**Work order**: The entries below must be restated word for word.

**Record set**:
---------------

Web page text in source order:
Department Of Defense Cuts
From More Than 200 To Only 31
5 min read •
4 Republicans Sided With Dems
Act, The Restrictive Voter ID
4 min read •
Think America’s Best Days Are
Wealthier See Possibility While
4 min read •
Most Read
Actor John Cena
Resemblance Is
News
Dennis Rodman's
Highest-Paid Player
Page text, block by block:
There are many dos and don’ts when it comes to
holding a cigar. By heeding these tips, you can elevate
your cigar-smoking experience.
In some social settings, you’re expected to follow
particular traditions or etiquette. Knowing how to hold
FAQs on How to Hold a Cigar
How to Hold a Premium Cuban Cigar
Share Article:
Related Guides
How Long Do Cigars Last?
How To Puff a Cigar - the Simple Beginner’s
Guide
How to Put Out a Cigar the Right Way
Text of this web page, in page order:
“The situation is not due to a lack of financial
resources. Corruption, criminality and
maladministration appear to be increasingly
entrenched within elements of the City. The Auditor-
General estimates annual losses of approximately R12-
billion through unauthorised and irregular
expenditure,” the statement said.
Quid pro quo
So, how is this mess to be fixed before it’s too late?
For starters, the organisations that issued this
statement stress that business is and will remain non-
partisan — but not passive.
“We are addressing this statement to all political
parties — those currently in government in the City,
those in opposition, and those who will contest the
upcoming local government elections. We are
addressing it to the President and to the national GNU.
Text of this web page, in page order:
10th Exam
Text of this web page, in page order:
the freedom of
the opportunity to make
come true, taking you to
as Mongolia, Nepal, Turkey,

---------------

**Output for this task**:
Web page text in source order:
Department Of Defense Cuts
From More Than 200 To Only 31
5 min read •
4 Republicans Sided With Dems
Act, The Restrictive Voter ID
4 min read •
Think America’s Best Days Are
Wealthier See Possibility While
4 min read •
Most Read
Actor John Cena
Resemblance Is
News
Dennis Rodman's
Highest-Paid Player
Page text, block by block:
There are many dos and don’ts when it comes to
holding a cigar. By heeding these tips, you can elevate
your cigar-smoking experience.
In some social settings, you’re expected to follow
particular traditions or etiquette. Knowing how to hold
FAQs on How to Hold a Cigar
How to Hold a Premium Cuban Cigar
Share Article:
Related Guides
How Long Do Cigars Last?
How To Puff a Cigar - the Simple Beginner’s
Guide
How to Put Out a Cigar the Right Way
Text of this web page, in page order:
“The situation is not due to a lack of financial
resources. Corruption, criminality and
maladministration appear to be increasingly
entrenched within elements of the City. The Auditor-
General estimates annual losses of approximately R12-
billion through unauthorised and irregular
expenditure,” the statement said.
Quid pro quo
So, how is this mess to be fixed before it’s too late?
For starters, the organisations that issued this
statement stress that business is and will remain non-
partisan — but not passive.
“We are addressing this statement to all political
parties — those currently in government in the City,
those in opposition, and those who will contest the
upcoming local government elections. We are
addressing it to the President and to the national GNU.
Text of this web page, in page order:
10th Exam
Text of this web page, in page order:
the freedom of
the opportunity to make
come true, taking you to
as Mongolia, Nepal, Turkey,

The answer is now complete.